◆ YOUR OBJECTIVE: Return each entry word for word. Leave the images out.
##### ENTRIES SUPPLIED
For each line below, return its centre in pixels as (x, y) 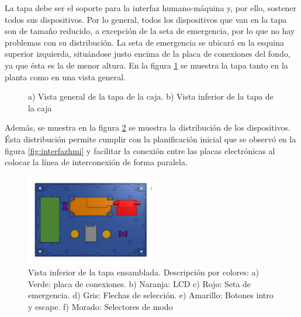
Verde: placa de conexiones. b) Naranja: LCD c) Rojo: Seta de (140, 283)
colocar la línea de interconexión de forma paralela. (96, 162)
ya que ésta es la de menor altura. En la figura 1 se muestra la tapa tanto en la (146, 65)
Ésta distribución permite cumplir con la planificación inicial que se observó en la (150, 139)
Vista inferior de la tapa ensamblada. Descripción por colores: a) (144, 272)
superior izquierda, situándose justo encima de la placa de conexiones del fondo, (148, 54)
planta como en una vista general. (65, 76)
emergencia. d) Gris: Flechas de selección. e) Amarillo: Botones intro (151, 295)
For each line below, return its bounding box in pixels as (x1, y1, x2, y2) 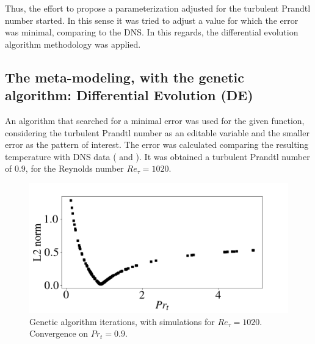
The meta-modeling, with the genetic (5, 67, 245, 86)
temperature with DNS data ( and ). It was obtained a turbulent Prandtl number (5, 150, 310, 163)
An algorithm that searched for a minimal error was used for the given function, (5, 114, 305, 126)
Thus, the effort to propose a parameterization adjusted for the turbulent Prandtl (5, 2, 311, 14)
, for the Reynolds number (25, 162, 124, 175)
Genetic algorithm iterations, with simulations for (29, 315, 215, 328)
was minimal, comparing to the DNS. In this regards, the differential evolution (5, 26, 299, 38)
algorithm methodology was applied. (5, 37, 141, 50)
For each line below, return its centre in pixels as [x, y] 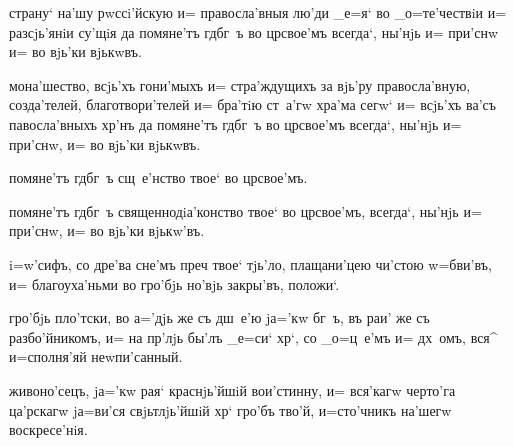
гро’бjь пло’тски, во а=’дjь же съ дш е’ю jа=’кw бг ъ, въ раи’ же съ [219, 317]
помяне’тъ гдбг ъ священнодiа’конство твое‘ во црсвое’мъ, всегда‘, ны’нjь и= [245, 210]
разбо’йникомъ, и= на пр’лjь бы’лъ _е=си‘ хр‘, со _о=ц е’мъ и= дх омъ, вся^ [253, 336]
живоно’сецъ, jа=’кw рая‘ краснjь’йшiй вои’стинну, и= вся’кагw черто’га [232, 389]
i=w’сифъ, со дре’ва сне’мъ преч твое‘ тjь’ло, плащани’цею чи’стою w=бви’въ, [250, 263]
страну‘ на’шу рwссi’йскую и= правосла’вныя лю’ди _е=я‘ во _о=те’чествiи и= [258, 12]
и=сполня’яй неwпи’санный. [96, 356]
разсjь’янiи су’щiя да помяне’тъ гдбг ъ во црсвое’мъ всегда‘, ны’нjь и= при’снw [254, 31]
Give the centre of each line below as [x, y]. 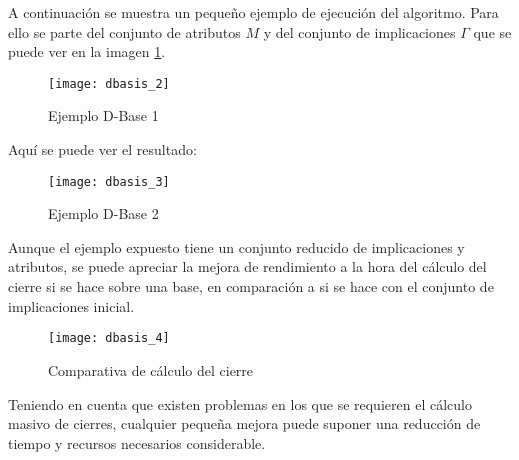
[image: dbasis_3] [109, 181]
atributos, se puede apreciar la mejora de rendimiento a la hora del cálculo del [247, 266]
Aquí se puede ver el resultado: [102, 149]
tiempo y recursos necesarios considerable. [137, 442]
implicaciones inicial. [71, 305]
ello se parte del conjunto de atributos [124, 31]
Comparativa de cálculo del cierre [151, 369]
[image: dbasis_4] [109, 338]
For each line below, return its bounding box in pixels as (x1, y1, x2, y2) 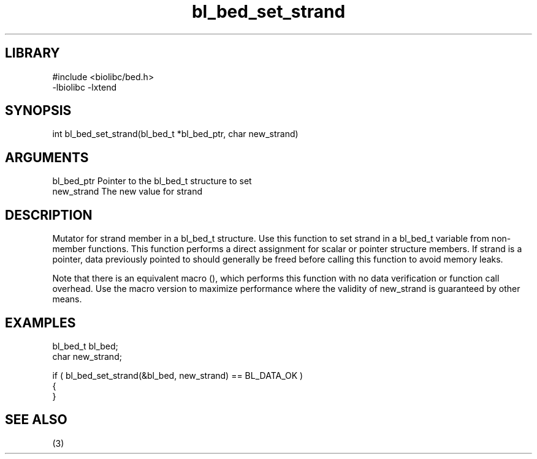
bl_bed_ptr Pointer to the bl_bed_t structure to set (52, 176, 252, 187)
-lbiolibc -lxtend (52, 81, 117, 92)
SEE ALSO (5, 412, 67, 428)
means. (52, 294, 82, 305)
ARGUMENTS (5, 149, 89, 165)
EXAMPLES (5, 315, 76, 330)
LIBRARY (5, 45, 60, 61)
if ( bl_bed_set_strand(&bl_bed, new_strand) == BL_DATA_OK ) (52, 370, 303, 381)
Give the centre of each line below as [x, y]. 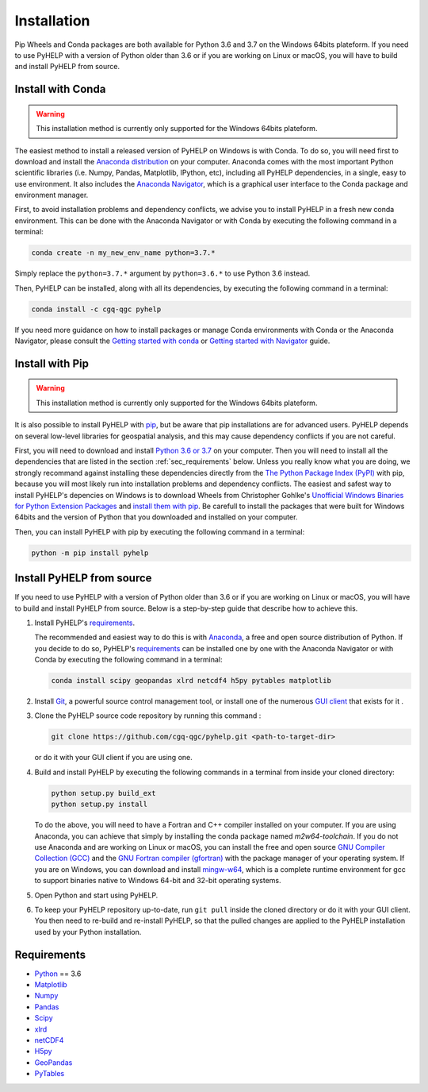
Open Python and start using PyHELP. [96, 895]
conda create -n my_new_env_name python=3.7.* [123, 253]
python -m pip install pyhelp [90, 553]
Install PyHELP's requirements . [84, 623]
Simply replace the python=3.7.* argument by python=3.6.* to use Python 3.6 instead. [162, 273]
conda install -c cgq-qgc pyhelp [96, 309]
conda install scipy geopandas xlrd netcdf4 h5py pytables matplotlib [191, 681]
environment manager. [52, 195]
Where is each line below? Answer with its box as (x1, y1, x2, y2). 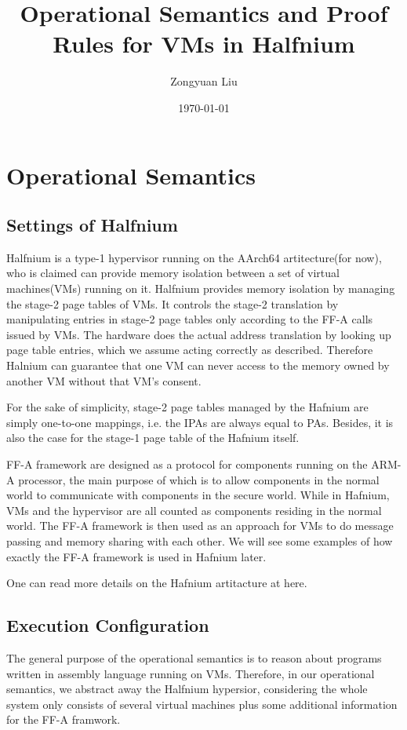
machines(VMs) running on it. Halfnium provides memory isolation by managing (6, 280, 395, 297)
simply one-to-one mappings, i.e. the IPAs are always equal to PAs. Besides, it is (6, 414, 394, 430)
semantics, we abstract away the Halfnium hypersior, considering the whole (6, 681, 368, 697)
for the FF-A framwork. (6, 711, 121, 728)
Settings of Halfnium (6, 213, 178, 237)
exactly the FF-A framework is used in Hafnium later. (6, 548, 267, 564)
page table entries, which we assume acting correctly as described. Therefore (6, 341, 373, 358)
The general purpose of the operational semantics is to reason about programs (6, 649, 382, 666)
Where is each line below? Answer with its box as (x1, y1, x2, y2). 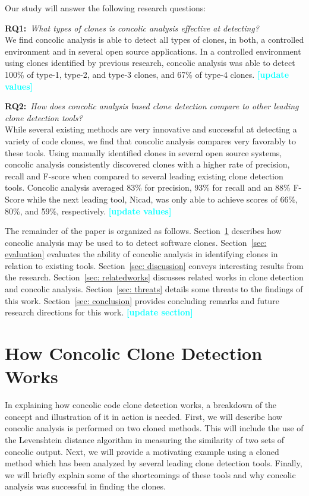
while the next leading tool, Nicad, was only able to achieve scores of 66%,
##########
◆ RESPONSE FOR THIS EXERCISE:
For each line below, return its centre in pixels as (x, y) 
Verde: placa de conexiones. b) Naranja: LCD c) Rojo: Seta de (140, 283)
colocar la línea de interconexión de forma paralela. (96, 162)
ya que ésta es la de menor altura. En la figura 1 se muestra la tapa tanto en la (146, 65)
Ésta distribución permite cumplir con la planificación inicial que se observó en la (150, 139)
Vista inferior de la tapa ensamblada. Descripción por colores: a) (144, 272)
superior izquierda, situándose justo encima de la placa de conexiones del fondo, (148, 54)
planta como en una vista general. (65, 76)
emergencia. d) Gris: Flechas de selección. e) Amarillo: Botones intro (151, 295)
For each line below, return its bounding box in pixels as (x1, y1, x2, y2) 
The meta-modeling, with the genetic (5, 67, 245, 86)
temperature with DNS data ( and ). It was obtained a turbulent Prandtl number (5, 150, 310, 163)
An algorithm that searched for a minimal error was used for the given function, (5, 114, 305, 126)
Thus, the effort to propose a parameterization adjusted for the turbulent Prandtl (5, 2, 311, 14)
, for the Reynolds number (25, 162, 124, 175)
Genetic algorithm iterations, with simulations for (29, 315, 215, 328)
was minimal, comparing to the DNS. In this regards, the differential evolution (5, 26, 299, 38)
algorithm methodology was applied. (5, 37, 141, 50)
For each line below, return its centre in pixels as [x, y] 
гро’бjь пло’тски, во а=’дjь же съ дш е’ю jа=’кw бг ъ, въ раи’ же съ [219, 317]
помяне’тъ гдбг ъ священнодiа’конство твое‘ во црсвое’мъ, всегда‘, ны’нjь и= [245, 210]
разбо’йникомъ, и= на пр’лjь бы’лъ _е=си‘ хр‘, со _о=ц е’мъ и= дх омъ, вся^ [253, 336]
живоно’сецъ, jа=’кw рая‘ краснjь’йшiй вои’стинну, и= вся’кагw черто’га [232, 389]
i=w’сифъ, со дре’ва сне’мъ преч твое‘ тjь’ло, плащани’цею чи’стою w=бви’въ, [250, 263]
страну‘ на’шу рwссi’йскую и= правосла’вныя лю’ди _е=я‘ во _о=те’чествiи и= [258, 12]
и=сполня’яй неwпи’санный. [96, 356]
разсjь’янiи су’щiя да помяне’тъ гдбг ъ во црсвое’мъ всегда‘, ны’нjь и= при’снw [254, 31]
Give the centre of each line below as [x, y]. 
[image: dbasis_3] [109, 181]
atributos, se puede apreciar la mejora de rendimiento a la hora del cálculo del [247, 266]
Aquí se puede ver el resultado: [102, 149]
tiempo y recursos necesarios considerable. [137, 442]
implicaciones inicial. [71, 305]
ello se parte del conjunto de atributos [124, 31]
Comparativa de cálculo del cierre [151, 369]
[image: dbasis_4] [109, 338]
For each line below, return its bounding box in pixels as (x1, y1, x2, y2) 
bl_bed_ptr Pointer to the bl_bed_t structure to set (52, 176, 252, 187)
-lbiolibc -lxtend (52, 81, 117, 92)
SEE ALSO (5, 412, 67, 428)
means. (52, 294, 82, 305)
ARGUMENTS (5, 149, 89, 165)
EXAMPLES (5, 315, 76, 330)
LIBRARY (5, 45, 60, 61)
if ( bl_bed_set_strand(&bl_bed, new_strand) == BL_DATA_OK ) (52, 370, 303, 381)
Give the centre of each line below as [x, y]. 
Open Python and start using PyHELP. [96, 895]
conda create -n my_new_env_name python=3.7.* [123, 253]
python -m pip install pyhelp [90, 553]
Install PyHELP's requirements . [84, 623]
Simply replace the python=3.7.* argument by python=3.6.* to use Python 3.6 instead. [162, 273]
conda install -c cgq-qgc pyhelp [96, 309]
conda install scipy geopandas xlrd netcdf4 h5py pytables matplotlib [191, 681]
environment manager. [52, 195]
Where is each line below? Answer with its box as (x1, y1, x2, y2). 
machines(VMs) running on it. Halfnium provides memory isolation by managing (6, 280, 395, 297)
simply one-to-one mappings, i.e. the IPAs are always equal to PAs. Besides, it is (6, 414, 394, 430)
semantics, we abstract away the Halfnium hypersior, considering the whole (6, 681, 368, 697)
for the FF-A framwork. (6, 711, 121, 728)
Settings of Halfnium (6, 213, 178, 237)
exactly the FF-A framework is used in Hafnium later. (6, 548, 267, 564)
page table entries, which we assume acting correctly as described. Therefore (6, 341, 373, 358)
The general purpose of the operational semantics is to reason about programs (6, 649, 382, 666)
Where is each line below? Answer with its box as (x1, y1, x2, y2). 
while the next leading tool, Nicad, was only able to achieve scores of 66%,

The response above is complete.